May 6, 2008

GROPING AUNT MARY - Vinyl On Demand and the Reissue Saga

When I feel like touching computers, I usually end up wandering the alleys of re-ish haunts like Vinyl-On-Demand, Akarma, and, to a lesser extent, Lilith. There's often a patch of pining and sheep-counting before I finally retire and dream of the days when I'm so cashy I can drop 100 G-dubs on a 5-lp box set of unfamiliar things. But is that really what we're hoping for? What draws us to these things?
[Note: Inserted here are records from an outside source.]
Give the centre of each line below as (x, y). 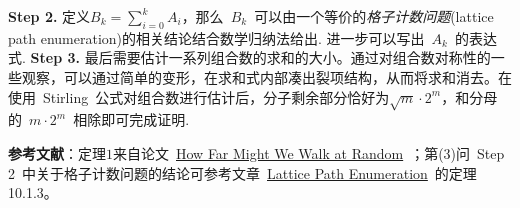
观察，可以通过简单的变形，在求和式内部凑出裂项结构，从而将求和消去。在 (266, 76)
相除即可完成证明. (131, 119)
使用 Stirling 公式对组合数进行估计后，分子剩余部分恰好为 (199, 96)
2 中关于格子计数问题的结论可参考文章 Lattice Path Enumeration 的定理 (242, 172)
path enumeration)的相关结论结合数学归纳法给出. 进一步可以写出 (216, 37)
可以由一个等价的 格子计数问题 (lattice (374, 16)
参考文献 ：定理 (57, 152)
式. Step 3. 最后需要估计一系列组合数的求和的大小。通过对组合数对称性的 (249, 57)
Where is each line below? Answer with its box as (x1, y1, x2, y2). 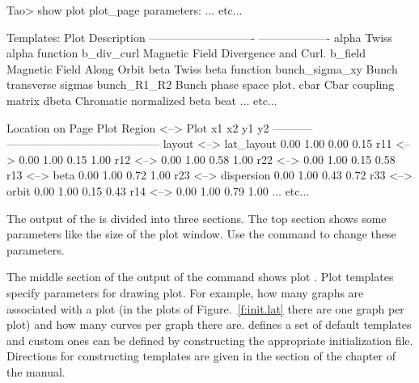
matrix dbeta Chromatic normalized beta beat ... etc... (6, 91, 277, 108)
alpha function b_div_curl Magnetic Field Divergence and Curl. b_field (6, 44, 366, 61)
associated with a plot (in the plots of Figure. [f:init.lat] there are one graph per (6, 300, 404, 317)
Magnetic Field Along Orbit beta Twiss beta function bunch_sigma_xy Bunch (6, 60, 398, 77)
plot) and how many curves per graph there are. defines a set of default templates (6, 316, 412, 333)
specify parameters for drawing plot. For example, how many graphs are (6, 284, 364, 301)
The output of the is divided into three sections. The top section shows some (6, 209, 387, 226)
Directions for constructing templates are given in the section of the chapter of (6, 347, 396, 364)
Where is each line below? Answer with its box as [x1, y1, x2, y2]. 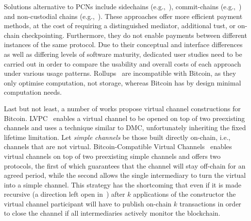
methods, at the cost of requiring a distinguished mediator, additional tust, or [4, 20, 235, 31]
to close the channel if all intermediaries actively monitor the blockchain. [4, 208, 220, 218]
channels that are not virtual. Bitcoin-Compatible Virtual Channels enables [4, 141, 232, 152]
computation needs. [4, 87, 62, 97]
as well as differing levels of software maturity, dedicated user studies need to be [4, 49, 242, 59]
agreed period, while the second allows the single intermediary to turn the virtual [4, 170, 246, 180]
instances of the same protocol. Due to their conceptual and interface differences [4, 39, 243, 50]
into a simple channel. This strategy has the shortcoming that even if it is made [4, 179, 241, 189]
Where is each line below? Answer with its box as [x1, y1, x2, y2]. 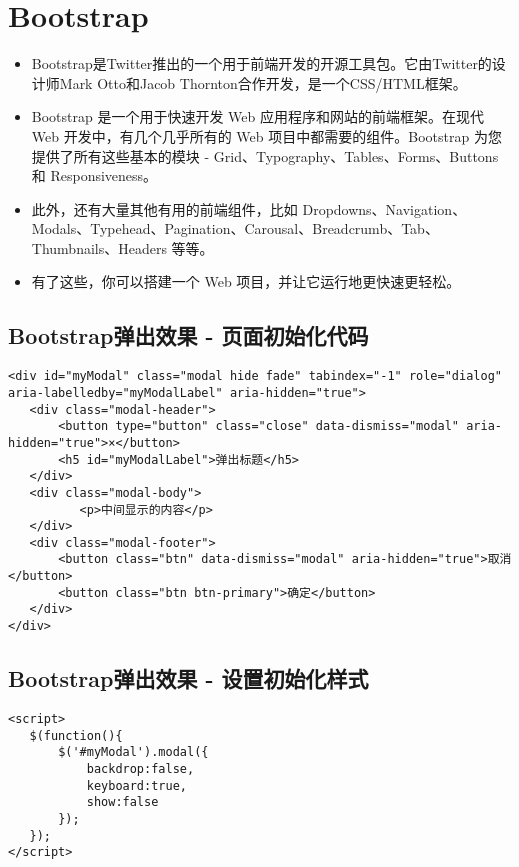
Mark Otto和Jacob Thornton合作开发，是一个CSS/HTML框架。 [59, 72, 467, 93]
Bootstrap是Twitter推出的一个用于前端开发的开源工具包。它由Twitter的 [31, 53, 492, 74]
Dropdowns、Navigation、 [302, 198, 467, 219]
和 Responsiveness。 [31, 165, 158, 186]
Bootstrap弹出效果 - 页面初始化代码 [8, 320, 369, 351]
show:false [86, 795, 159, 810]
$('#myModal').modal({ [58, 745, 209, 760]
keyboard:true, [86, 778, 187, 793]
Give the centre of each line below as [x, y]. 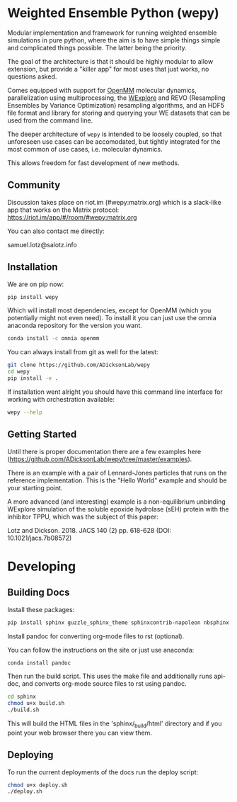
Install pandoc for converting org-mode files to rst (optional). [96, 636]
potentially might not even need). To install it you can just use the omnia [112, 318]
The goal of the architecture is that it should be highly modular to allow [110, 61]
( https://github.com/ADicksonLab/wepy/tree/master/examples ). [100, 459]
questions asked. [32, 77]
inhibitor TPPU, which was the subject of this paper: [83, 516]
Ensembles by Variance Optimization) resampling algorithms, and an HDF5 [116, 105]
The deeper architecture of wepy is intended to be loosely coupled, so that [115, 134]
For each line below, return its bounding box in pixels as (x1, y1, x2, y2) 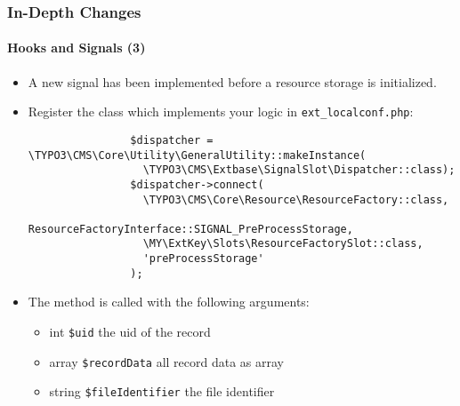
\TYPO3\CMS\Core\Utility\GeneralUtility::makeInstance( (28, 148, 367, 162)
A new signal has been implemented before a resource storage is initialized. (28, 72, 437, 91)
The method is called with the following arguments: (28, 292, 310, 311)
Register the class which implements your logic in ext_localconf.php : (28, 102, 414, 121)
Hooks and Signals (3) (7, 38, 146, 57)
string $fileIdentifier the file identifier (49, 382, 275, 401)
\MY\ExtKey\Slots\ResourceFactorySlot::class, (142, 237, 424, 251)
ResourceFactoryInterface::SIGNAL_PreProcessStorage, (28, 222, 353, 235)
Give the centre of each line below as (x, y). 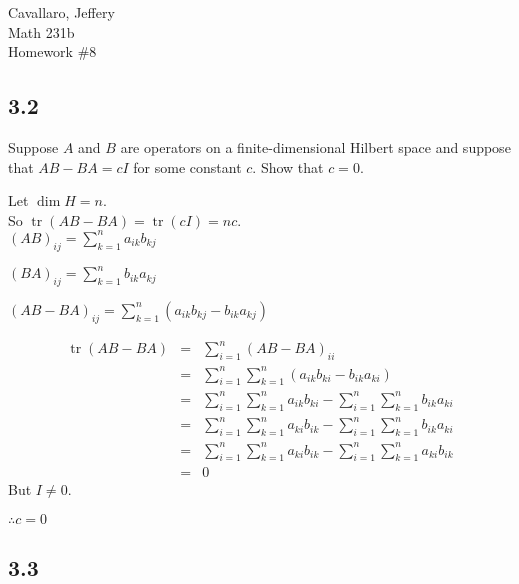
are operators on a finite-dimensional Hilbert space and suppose (315, 146)
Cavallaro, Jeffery (61, 12)
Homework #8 (52, 51)
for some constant (187, 166)
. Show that (288, 166)
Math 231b (41, 31)
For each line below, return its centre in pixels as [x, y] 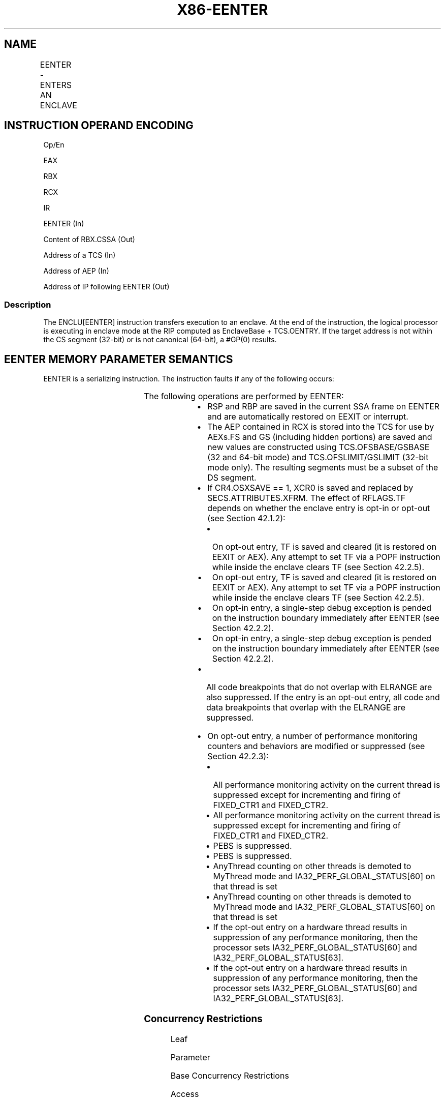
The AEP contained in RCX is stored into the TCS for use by [321, 427]
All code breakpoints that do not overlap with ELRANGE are [319, 687]
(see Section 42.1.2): [246, 518]
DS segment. [232, 478]
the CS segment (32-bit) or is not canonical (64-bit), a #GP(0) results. [160, 340]
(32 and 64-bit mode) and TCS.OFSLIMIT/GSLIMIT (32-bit [318, 457]
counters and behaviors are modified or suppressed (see [316, 746]
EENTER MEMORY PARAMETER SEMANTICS [119, 359]

I think the tombstone on crate-digging ought to be carved and set by now. Most of these gems probably ain't finna swim up out of the darkened stacks of a thrift store in Moose Jaw or an estate sale in Plano. They're on somebody's shelf, accumulating value or in-queue to be played for honored guests. Maybe they'll find new life in 2am radio racket. Maybe someone will throw them on a tape or upload them for scouring fans to rub their mouse all over. Needless to say, most of the fun of digging has been replaced by the obligatory feeling of deliberate searching. When I walk into a record store, my mind is empty. I forget what music is or what it looks like. When I get on the Internet, my mind is flooded by the knowledge of treasures within reach.
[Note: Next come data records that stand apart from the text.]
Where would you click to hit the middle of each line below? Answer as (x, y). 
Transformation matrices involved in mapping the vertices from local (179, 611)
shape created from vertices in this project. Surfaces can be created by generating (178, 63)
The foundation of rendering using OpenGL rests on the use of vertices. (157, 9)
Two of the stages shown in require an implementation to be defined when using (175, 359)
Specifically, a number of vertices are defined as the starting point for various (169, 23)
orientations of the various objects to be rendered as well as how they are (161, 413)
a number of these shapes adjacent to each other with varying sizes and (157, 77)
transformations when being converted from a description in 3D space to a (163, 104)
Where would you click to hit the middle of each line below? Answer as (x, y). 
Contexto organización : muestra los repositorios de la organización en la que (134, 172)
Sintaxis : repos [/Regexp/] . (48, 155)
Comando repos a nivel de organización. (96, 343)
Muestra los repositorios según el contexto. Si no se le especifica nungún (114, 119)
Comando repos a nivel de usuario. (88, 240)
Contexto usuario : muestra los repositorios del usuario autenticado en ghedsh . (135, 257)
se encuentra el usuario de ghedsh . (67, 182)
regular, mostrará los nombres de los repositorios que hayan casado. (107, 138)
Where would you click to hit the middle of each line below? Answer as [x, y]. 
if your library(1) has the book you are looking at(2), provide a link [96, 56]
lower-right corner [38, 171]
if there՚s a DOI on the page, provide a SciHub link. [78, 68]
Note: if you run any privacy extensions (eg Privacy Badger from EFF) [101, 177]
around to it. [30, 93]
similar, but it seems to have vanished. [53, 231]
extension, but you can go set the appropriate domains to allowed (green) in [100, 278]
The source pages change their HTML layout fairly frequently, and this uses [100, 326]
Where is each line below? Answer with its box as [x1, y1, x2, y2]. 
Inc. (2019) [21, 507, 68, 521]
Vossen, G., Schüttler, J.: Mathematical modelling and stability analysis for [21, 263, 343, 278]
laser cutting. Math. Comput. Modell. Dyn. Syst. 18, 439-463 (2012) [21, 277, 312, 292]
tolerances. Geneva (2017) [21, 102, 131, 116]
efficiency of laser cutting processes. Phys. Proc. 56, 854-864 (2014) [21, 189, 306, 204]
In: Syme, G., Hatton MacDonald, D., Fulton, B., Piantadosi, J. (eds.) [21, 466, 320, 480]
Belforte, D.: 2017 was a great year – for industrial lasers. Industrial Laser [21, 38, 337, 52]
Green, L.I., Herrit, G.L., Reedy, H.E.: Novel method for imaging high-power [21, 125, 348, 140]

Is my generation destined to lose that gratifying feeling of discovery? I mean, which is worse: having someone hand you an annotated, footnoted, rare photo-drenched slab of audionecrophilia, or be trapped in that nostalgic notion of the undiscovered gem, feeding on the failed dreams of bands and artists in the wrong place at the right time? Is there a difference? Is it because we need a way of making the past and the present more clear?
One of the reasons I hit so many record stores every time I drop a toe in a new town is the search for history. There are the local scenes that petered out, the remains scattered thru the A to Z. There are the almost-movements, where three or four customers made avid requests then never returned to put up the dough. There is the local lore, tacked to the wall or dusty and framed. There are the regulars, regaling you with tales of when this place was that. They're cultural documents.
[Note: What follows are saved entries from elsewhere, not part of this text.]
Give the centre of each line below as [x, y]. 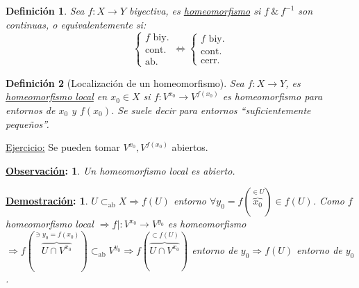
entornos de [31, 110]
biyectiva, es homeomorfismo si [195, 10]
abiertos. [190, 147]
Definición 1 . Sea [45, 10]
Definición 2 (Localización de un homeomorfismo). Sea [125, 82]
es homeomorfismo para [273, 96]
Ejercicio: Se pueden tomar [63, 147]
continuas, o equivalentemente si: [76, 24]
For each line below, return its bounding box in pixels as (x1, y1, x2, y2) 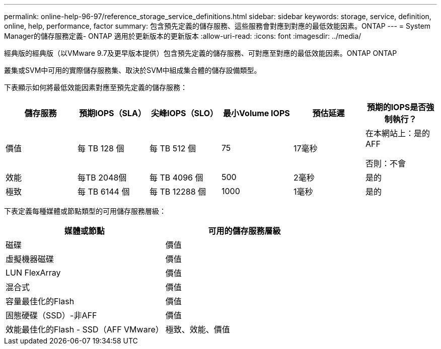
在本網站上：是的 (365, 128, 430, 138)
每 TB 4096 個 (149, 172, 203, 183)
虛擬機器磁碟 (6, 254, 54, 264)
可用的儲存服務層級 (208, 226, 281, 236)
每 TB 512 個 (149, 143, 196, 153)
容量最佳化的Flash (6, 296, 75, 306)
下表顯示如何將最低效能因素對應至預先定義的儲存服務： (4, 83, 187, 92)
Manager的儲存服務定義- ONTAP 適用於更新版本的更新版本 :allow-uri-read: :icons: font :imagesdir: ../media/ (4, 32, 361, 40)
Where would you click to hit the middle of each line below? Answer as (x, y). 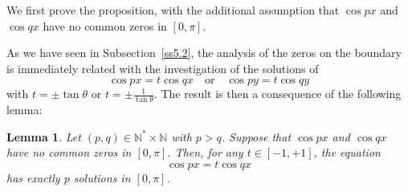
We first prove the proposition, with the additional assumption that (173, 10)
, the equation (347, 152)
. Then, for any (205, 152)
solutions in (102, 177)
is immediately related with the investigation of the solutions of (163, 68)
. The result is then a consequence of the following (277, 94)
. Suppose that (256, 136)
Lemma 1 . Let (44, 136)

The Internet, on the other hand? I can't decide. Neither fate seems comfortable. So there it is. An unresolved argument for and a little against an unresolved conflict. Go buy the Severed Heads 5-lp box set from Vinyl-On-Demand if you just can't let the dead lie. Or download as much as you can and try to ignore the feeling that you're picking the corpse's pockets. Maybe you'll find a 5-spot.